Analysts attribute the decline in data revenue to longer deal conversion and execution cycle due to covid-19 and the moderation of UCC (unsolicited commercial communication) traffic
Shares of telecom services provider Tata Communications Ltd were among the top performers in the post-covid rally, rising about 500% from their March 2020 lows. But the shares have cooled off a bit from their highs in early March this year.
After a 3% drop post its March quarter results, Tata Communications shares are now down 16% from their all-time highs. The drop on Thursday was after the company reported muted March quarter earnings.
Operating margins and revenue growth both missed expectations.
Revenue at ₹470 crore was down 3.5% sequentially and below analysts’ estimates, impacted by a decline in the voice and data business. The former was down 17% quarter-on-quarter and the latter fell by 1% sequentially.
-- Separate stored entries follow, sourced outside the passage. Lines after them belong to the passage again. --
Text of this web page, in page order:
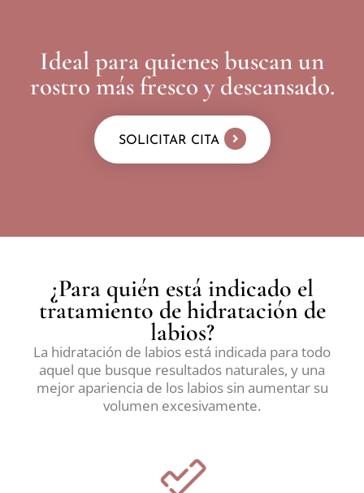
Ideal para quienes buscan un
rostro más fresco y descansado.
SOLICITAR CITA
¿Para quién está indicado el
tratamiento de hidratación de
labios?
La hidratación de labios está indicada para todo
aquel que busque resultados naturales, y una
mejor apariencia de los labios sin aumentar su
volumen excesivamente.
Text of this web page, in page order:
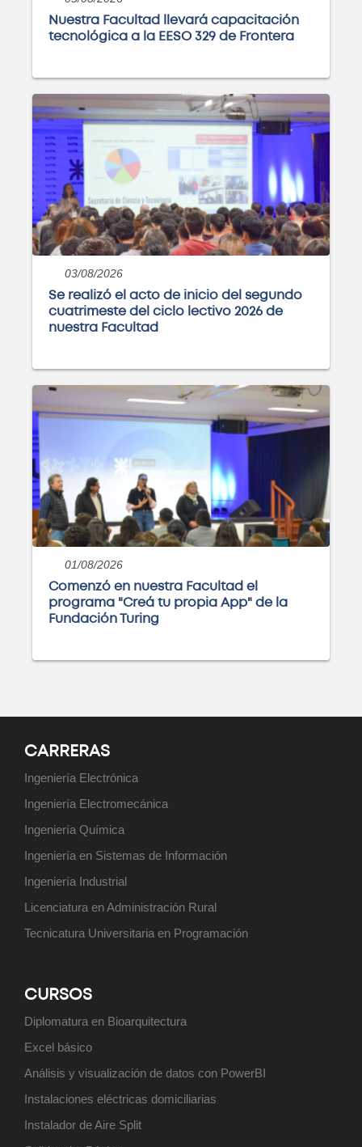
Nuestra Facultad llevará capacitación
tecnológica a la EESO 329 de Frontera
03/08/2026
Se realizó el acto de inicio del segundo
cuatrimeste del ciclo lectivo 2026 de
nuestra Facultad
01/08/2026
Comenzó en nuestra Facultad el
programa "Creá tu propia App" de la
Fundación Turing
Licenciatura en Administración
Rural
Próximamente
Ingeniería Industrial
Próximamente
Ingeniería Química
Ingeniería en Sistemas de
Información
Próximamente
Curso: Excel básico
Curso: Análisis y visualización de
domiciliarias
Posgrado: Especialización en
Minería de Datos
Posgrado: Maestría en Ingeniería
Próximamente
CARRERAS
Ingeniería Electrónica
Ingeniería Electromecánica
Ingeniería Química
Ingeniería en Sistemas de Información
Ingeniería Industrial
Licenciatura en Administración Rural
Tecnicatura Universitaria en Programación
CURSOS
Diplomatura en Bioarquitectura
Excel básico
Análisis y visualización de datos con PowerBI
Instalaciones eléctricas domiciliarias
Instalador de Aire Split
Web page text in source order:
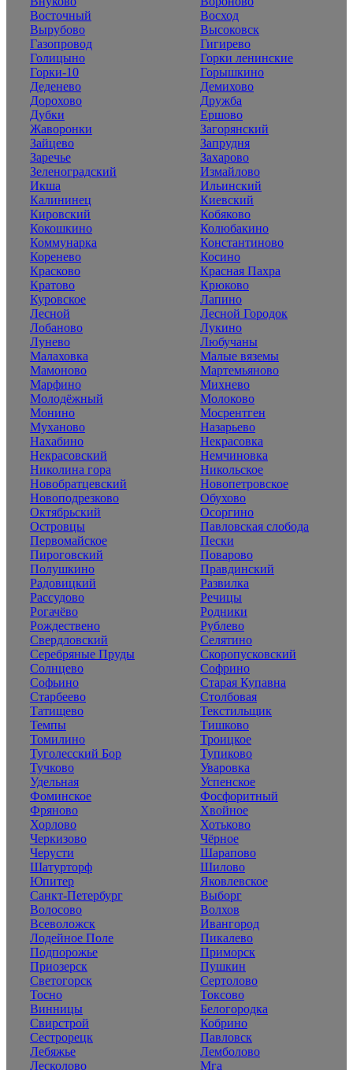
Восточный
Восход
Вырубово
Высоковск
Газопровод
Гигирево
Голицыно
Горки ленинские
Горки-10
Горышкино
Деденево
Демихово
Дорохово
Дружба
Дубки
Ершово
Жаворонки
Загорянский
Зайцево
Запрудня
Заречье
Захарово
Зеленоградский
Измайлово
Икша
Ильинский
Калининец
Киевский
Кировский
Кобяково
Кокошкино
Колюбакино
Коммунарка
Константиново
Коренево
Косино
Красково
Красная Пахра
Кратово
Крюково
Куровское
Лапино
Лесной
Лесной Городок
Лобаново
Лукино
Лунево
Любучаны
Малаховка
Малые вяземы
Мамоново
Мартемьяново
Марфино
Михнево
Молодёжный
Молоково
Монино
Мосрентген
Муханово
Назарьево
Нахабино
Некрасовка
Некрасовский
Немчиновка
Николина гора
Никольское
Новобратцевский
Новопетровское
Новоподрезково
Обухово
Октябрьский
Осоргино
Островцы
Павловская слобода
Первомайское
Пески
Пироговский
Поварово
Полушкино
Правдинский
Радовицкий
Развилка
Рассудово
Речицы
Рогачёво
Родники
Рождествено
Рублево
Свердловский
Селятино
Серебряные Пруды
Скоропусковский
Солнцево
Софрино
Софьино
Старая Купавна
Старбеево
Столбовая
Татищево
Текстильщик
Темпы
Тишково
Томилино
Троицкое
Туголесский Бор
Тупиково
Тучково
Уваровка
Удельная
Успенское
Фоминское
Фосфоритный
Фряново
Хвойное
Хорлово
Хотьково
Черкизово
Чёрное
Черусти
Шарапово
Шатурторф
Шилово
Юпитер
Яковлевское
Санкт-Петербург
Выборг
Волосово
Волхов
Всеволожск
Ивангород
Лодейное Поле
Пикалево
Подпорожье
Приморск
Приозерск
Пушкин
Светогорск
Сертолово
Тосно
Токсово
Винницы
Белогородка
Свирстрой
Кобрино
Сестрорецк
Павловск
Лебяжье
Лемболово
Лесколово
Мга

Analysts attribute the decline in data revenue to longer deal conversion and execution cycle due to covid-19 and the moderation of UCC (unsolicited commercial communication) traffic. Pandemic-related restrictions continue globally, impacting growth.
According to analysts at Motilal Oswal Financial Services Ltd, the decline in Ebitda margins of the data segment, which forms a chunk of the overall Ebitda, can be attributed to a fall in revenue, coupled with higher marketing expenses and one-time catch-up costs. Ebitda is short for earnings before interest, tax, depreciation and amortization.
Margins showed a slight 15 basis points improvement, thanks to the cost optimization measures undertaken during the quarter. One basis point is one-hundredth of a percentage point.
Ebitda margin stood at 24.9%. Analysts were expecting pressure on margins with the return of marketing spends and the absence of cost savings, owing to the coronavirus pandemic last year.
It should be noted that the company saw an exceptional gain of ₹1.2 crore in Q4 attributed to insurance claims. However, that was partially offset by an exceptional loss towards interest for unpaid provisions of licensee fees.
Further, strong cash generation translated into a net debt reduction of ₹186 crore to ₹7,786 crore. The company also made a payment of ₹380 crore to the department of telecommunication on difference in the accounting of costs.
Also, the company’s capital expenditure for Q4FY21 stood at ₹390 crore, compared with ₹340 crore in the December quarter of FY21. For fiscal year 2021, capital expenditure fell 11% year-on-year to ₹1,420 crore.
Some analysts were of the view that the moderation in capital expenditure and strong operating cash flow generation would continue to help Tata Communications in deleveraging its balance sheet.